━━ Records for processing

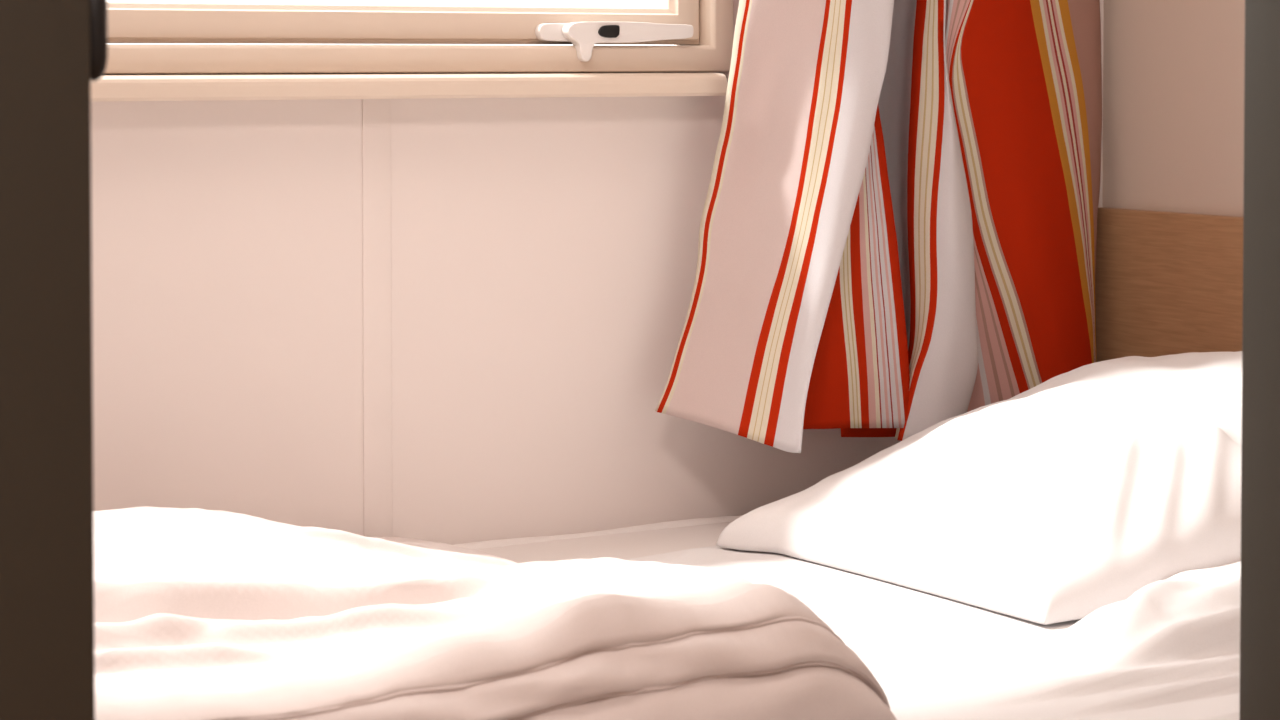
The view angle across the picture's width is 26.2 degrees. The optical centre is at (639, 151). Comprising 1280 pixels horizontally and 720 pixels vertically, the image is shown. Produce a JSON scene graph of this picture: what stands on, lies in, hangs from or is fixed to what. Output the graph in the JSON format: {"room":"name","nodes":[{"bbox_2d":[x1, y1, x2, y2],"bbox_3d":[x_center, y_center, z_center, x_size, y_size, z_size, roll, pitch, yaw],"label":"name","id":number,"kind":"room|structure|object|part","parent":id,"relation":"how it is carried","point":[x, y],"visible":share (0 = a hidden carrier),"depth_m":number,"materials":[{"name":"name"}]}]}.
{"room":"bedroom","nodes":[
{"label":"bedroom","id":0,"kind":"room"},
{"bbox_2d":[91,0,1103,544],"bbox_3d":[-0.883,-0.290,2.187,3.430,2.350,0.080,-1,2,-32],"label":"wall","id":1,"kind":"structure","parent":0,"point":[544,250],"depth_m":2.58,"materials":[{"name":"white paint"}]},
{"bbox_2d":[362,99,391,536],"bbox_3d":[-0.244,0.259,2.558,0.029,0.625,0.002,-1,2,-32],"label":"trim","id":2,"kind":"structure","parent":1,"relation":"attached to","point":[376,113],"depth_m":2.55,"materials":[{"name":"white paint"}]},
{"bbox_2d":[90,0,732,101],"bbox_3d":[-0.670,-0.645,2.283,1.765,1.208,0.111,-1,2,-32],"label":"window","id":3,"kind":"structure","parent":1,"relation":"in","point":[663,47],"depth_m":2.55,"materials":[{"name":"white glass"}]},
{"bbox_3d":[-0.663,-0.657,2.299,1.680,1.130,0.051,-1,2,-32],"label":"sash","id":4,"kind":"part","parent":3,"relation":"part of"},
{"bbox_3d":[-0.681,-0.054,2.297,1.740,0.026,0.111,-1,2,-32],"label":"sill","id":5,"kind":"part","parent":3,"relation":"part of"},
{"bbox_3d":[-0.067,-0.116,2.655,0.074,0.018,0.010,-1,2,-32],"label":"plate","id":6,"kind":"part","parent":3,"relation":"part of","materials":[{"name":"white plastic"}]},
{"bbox_3d":[-0.011,-0.107,2.675,0.143,0.038,0.014,-1,2,-32],"label":"lever","id":7,"kind":"part","parent":3,"relation":"part of","materials":[{"name":"white plastic"}]},
{"bbox_3d":[-0.470,-1.327,2.321,2.310,0.027,0.069,-1,2,-32],"label":"rail","id":8,"kind":"object","parent":1,"relation":"attached to","visible":0},
{"bbox_2d":[655,0,1101,452],"bbox_3d":[0.297,-0.501,2.760,0.597,1.648,0.140,-1,2,-36],"label":"curtain","id":9,"kind":"object","parent":8,"relation":"hanging from","point":[898,229],"visible":0.92,"depth_m":2.74,"materials":[{"name":"fabric"}]},
{"bbox_2d":[1102,0,1244,216],"bbox_3d":[1.443,-0.270,1.589,0.080,2.350,3.400,-1,2,-32],"label":"wall","id":10,"kind":"structure","parent":0,"point":[1173,70],"depth_m":2.92,"materials":[{"name":"white paint"}]},
{"bbox_3d":[0.039,0.960,0.754,3.430,0.050,3.600,-1,2,-32],"label":"floor","id":11,"kind":"structure","parent":0,"visible":0},
{"bbox_2d":[1095,207,1242,361],"bbox_3d":[-0.084,0.490,2.105,1.989,0.795,0.948,-1,2,-32],"label":"headboard","id":12,"kind":"object","parent":11,"relation":"on","point":[1167,283],"visible":0.19,"depth_m":2.91,"materials":[{"name":"brown wood"}]},
{"bbox_2d":[454,515,742,563],"bbox_3d":[-0.094,0.458,2.108,1.956,0.148,0.926,-1,2,-32],"label":"mattress","id":13,"kind":"object","parent":12,"relation":"on","point":[670,536],"visible":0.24,"depth_m":2.61,"materials":[{"name":"white fabric"}]},
{"bbox_2d":[624,545,1240,719],"bbox_3d":[0.045,0.410,2.104,1.690,0.165,0.799,-1,2,-32],"label":"sheet","id":14,"kind":"object","parent":13,"relation":"on","point":[1170,650],"visible":0.21,"depth_m":2.06,"materials":[{"name":"white fabric"}]},
{"bbox_2d":[93,506,896,719],"bbox_3d":[-0.355,0.334,1.995,0.860,0.102,0.806,-1,2,-32],"label":"duvet","id":15,"kind":"object","parent":14,"relation":"on","point":[200,614],"visible":0.93,"depth_m":1.82,"materials":[{"name":"fabric"}]},
{"bbox_2d":[716,351,1241,624],"bbox_3d":[0.444,0.281,2.513,0.601,0.175,0.548,-1,2,-32],"label":"pillow","id":16,"kind":"object","parent":14,"relation":"on","point":[1083,489],"visible":0.85,"depth_m":2.40,"materials":[{"name":"fabric"}]},
{"bbox_3d":[-0.316,-0.259,1.280,3.230,2.350,0.048,-1,2,-32],"label":"wall","id":17,"kind":"structure","parent":0,"visible":0},
{"bbox_2d":[0,0,1279,719],"bbox_3d":[0.065,-0.142,1.522,0.996,2.100,0.060,-1,2,-32],"label":"door frame","id":18,"kind":"structure","parent":17,"relation":"in","point":[51,51],"depth_m":1.29,"materials":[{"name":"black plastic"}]}
]}

━━━━

Your task -> With the images excluded, reproduce the data above precisely as written.

Answer for the task ->
The view angle across the picture's width is 26.2 degrees. The optical centre is at (639, 151). Comprising 1280 pixels horizontally and 720 pixels vertically, the image is shown. Produce a JSON scene graph of this picture: what stands on, lies in, hangs from or is fixed to what. Output the graph in the JSON format: {"room":"name","nodes":[{"bbox_2d":[x1, y1, x2, y2],"bbox_3d":[x_center, y_center, z_center, x_size, y_size, z_size, roll, pitch, yaw],"label":"name","id":number,"kind":"room|structure|object|part","parent":id,"relation":"how it is carried","point":[x, y],"visible":share (0 = a hidden carrier),"depth_m":number,"materials":[{"name":"name"}]}]}.
{"room":"bedroom","nodes":[
{"label":"bedroom","id":0,"kind":"room"},
{"bbox_2d":[91,0,1103,544],"bbox_3d":[-0.883,-0.290,2.187,3.430,2.350,0.080,-1,2,-32],"label":"wall","id":1,"kind":"structure","parent":0,"point":[544,250],"depth_m":2.58,"materials":[{"name":"white paint"}]},
{"bbox_2d":[362,99,391,536],"bbox_3d":[-0.244,0.259,2.558,0.029,0.625,0.002,-1,2,-32],"label":"trim","id":2,"kind":"structure","parent":1,"relation":"attached to","point":[376,113],"depth_m":2.55,"materials":[{"name":"white paint"}]},
{"bbox_2d":[90,0,732,101],"bbox_3d":[-0.670,-0.645,2.283,1.765,1.208,0.111,-1,2,-32],"label":"window","id":3,"kind":"structure","parent":1,"relation":"in","point":[663,47],"depth_m":2.55,"materials":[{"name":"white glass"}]},
{"bbox_3d":[-0.663,-0.657,2.299,1.680,1.130,0.051,-1,2,-32],"label":"sash","id":4,"kind":"part","parent":3,"relation":"part of"},
{"bbox_3d":[-0.681,-0.054,2.297,1.740,0.026,0.111,-1,2,-32],"label":"sill","id":5,"kind":"part","parent":3,"relation":"part of"},
{"bbox_3d":[-0.067,-0.116,2.655,0.074,0.018,0.010,-1,2,-32],"label":"plate","id":6,"kind":"part","parent":3,"relation":"part of","materials":[{"name":"white plastic"}]},
{"bbox_3d":[-0.011,-0.107,2.675,0.143,0.038,0.014,-1,2,-32],"label":"lever","id":7,"kind":"part","parent":3,"relation":"part of","materials":[{"name":"white plastic"}]},
{"bbox_3d":[-0.470,-1.327,2.321,2.310,0.027,0.069,-1,2,-32],"label":"rail","id":8,"kind":"object","parent":1,"relation":"attached to","visible":0},
{"bbox_2d":[655,0,1101,452],"bbox_3d":[0.297,-0.501,2.760,0.597,1.648,0.140,-1,2,-36],"label":"curtain","id":9,"kind":"object","parent":8,"relation":"hanging from","point":[898,229],"visible":0.92,"depth_m":2.74,"materials":[{"name":"fabric"}]},
{"bbox_2d":[1102,0,1244,216],"bbox_3d":[1.443,-0.270,1.589,0.080,2.350,3.400,-1,2,-32],"label":"wall","id":10,"kind":"structure","parent":0,"point":[1173,70],"depth_m":2.92,"materials":[{"name":"white paint"}]},
{"bbox_3d":[0.039,0.960,0.754,3.430,0.050,3.600,-1,2,-32],"label":"floor","id":11,"kind":"structure","parent":0,"visible":0},
{"bbox_2d":[1095,207,1242,361],"bbox_3d":[-0.084,0.490,2.105,1.989,0.795,0.948,-1,2,-32],"label":"headboard","id":12,"kind":"object","parent":11,"relation":"on","point":[1167,283],"visible":0.19,"depth_m":2.91,"materials":[{"name":"brown wood"}]},
{"bbox_2d":[454,515,742,563],"bbox_3d":[-0.094,0.458,2.108,1.956,0.148,0.926,-1,2,-32],"label":"mattress","id":13,"kind":"object","parent":12,"relation":"on","point":[670,536],"visible":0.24,"depth_m":2.61,"materials":[{"name":"white fabric"}]},
{"bbox_2d":[624,545,1240,719],"bbox_3d":[0.045,0.410,2.104,1.690,0.165,0.799,-1,2,-32],"label":"sheet","id":14,"kind":"object","parent":13,"relation":"on","point":[1170,650],"visible":0.21,"depth_m":2.06,"materials":[{"name":"white fabric"}]},
{"bbox_2d":[93,506,896,719],"bbox_3d":[-0.355,0.334,1.995,0.860,0.102,0.806,-1,2,-32],"label":"duvet","id":15,"kind":"object","parent":14,"relation":"on","point":[200,614],"visible":0.93,"depth_m":1.82,"materials":[{"name":"fabric"}]},
{"bbox_2d":[716,351,1241,624],"bbox_3d":[0.444,0.281,2.513,0.601,0.175,0.548,-1,2,-32],"label":"pillow","id":16,"kind":"object","parent":14,"relation":"on","point":[1083,489],"visible":0.85,"depth_m":2.40,"materials":[{"name":"fabric"}]},
{"bbox_3d":[-0.316,-0.259,1.280,3.230,2.350,0.048,-1,2,-32],"label":"wall","id":17,"kind":"structure","parent":0,"visible":0},
{"bbox_2d":[0,0,1279,719],"bbox_3d":[0.065,-0.142,1.522,0.996,2.100,0.060,-1,2,-32],"label":"door frame","id":18,"kind":"structure","parent":17,"relation":"in","point":[51,51],"depth_m":1.29,"materials":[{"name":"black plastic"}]}
]}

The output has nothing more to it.